[[ GIVEN RECORDS, beginning ]]

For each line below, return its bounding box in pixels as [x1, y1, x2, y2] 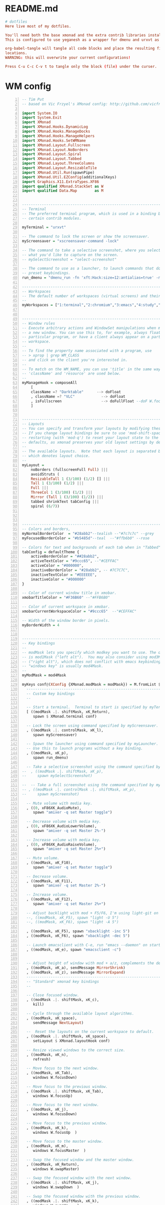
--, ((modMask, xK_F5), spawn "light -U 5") [26, 915, 119, 920]
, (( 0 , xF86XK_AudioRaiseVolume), [26, 842, 97, 847]
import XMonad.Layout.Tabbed [22, 156, 82, 161]
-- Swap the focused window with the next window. [26, 1176, 132, 1180]
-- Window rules [22, 321, 55, 326]
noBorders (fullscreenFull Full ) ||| [30, 467, 108, 472]
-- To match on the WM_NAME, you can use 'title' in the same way [22, 367, 161, 372]
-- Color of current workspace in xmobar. [22, 604, 110, 609]
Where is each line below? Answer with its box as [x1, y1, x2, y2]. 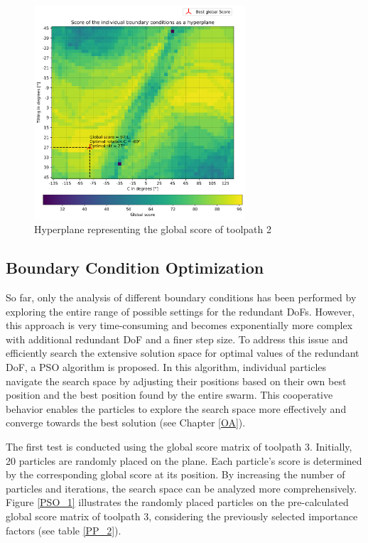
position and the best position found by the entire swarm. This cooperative [6, 387, 333, 402]
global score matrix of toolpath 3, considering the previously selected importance [6, 508, 358, 523]
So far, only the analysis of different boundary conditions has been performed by [6, 290, 357, 304]
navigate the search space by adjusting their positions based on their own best [6, 373, 347, 388]
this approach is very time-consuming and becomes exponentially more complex [6, 318, 353, 333]
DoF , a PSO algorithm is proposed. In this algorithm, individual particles [6, 359, 327, 374]
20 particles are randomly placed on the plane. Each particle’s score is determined [6, 453, 362, 468]
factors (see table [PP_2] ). [6, 522, 121, 537]

[[ GIVEN RECORDS, end ]]

▶ **EXERCISE DETAILS**: Omit every picture while transcribing the records above exactly.

▶ **YOUR SOLUTION**:
For each line below, return its bounding box in pixels as [x1, y1, x2, y2] 
--, ((modMask, xK_F5), spawn "light -U 5") [26, 915, 119, 920]
, (( 0 , xF86XK_AudioRaiseVolume), [26, 842, 97, 847]
import XMonad.Layout.Tabbed [22, 156, 82, 161]
-- Swap the focused window with the next window. [26, 1176, 132, 1180]
-- Window rules [22, 321, 55, 326]
noBorders (fullscreenFull Full ) ||| [30, 467, 108, 472]
-- To match on the WM_NAME, you can use 'title' in the same way [22, 367, 161, 372]
-- Color of current workspace in xmobar. [22, 604, 110, 609]
Where is each line below? Answer with its box as [x1, y1, x2, y2]. 
position and the best position found by the entire swarm. This cooperative [6, 387, 333, 402]
global score matrix of toolpath 3, considering the previously selected importance [6, 508, 358, 523]
So far, only the analysis of different boundary conditions has been performed by [6, 290, 357, 304]
navigate the search space by adjusting their positions based on their own best [6, 373, 347, 388]
this approach is very time-consuming and becomes exponentially more complex [6, 318, 353, 333]
DoF , a PSO algorithm is proposed. In this algorithm, individual particles [6, 359, 327, 374]
20 particles are randomly placed on the plane. Each particle’s score is determined [6, 453, 362, 468]
factors (see table [PP_2] ). [6, 522, 121, 537]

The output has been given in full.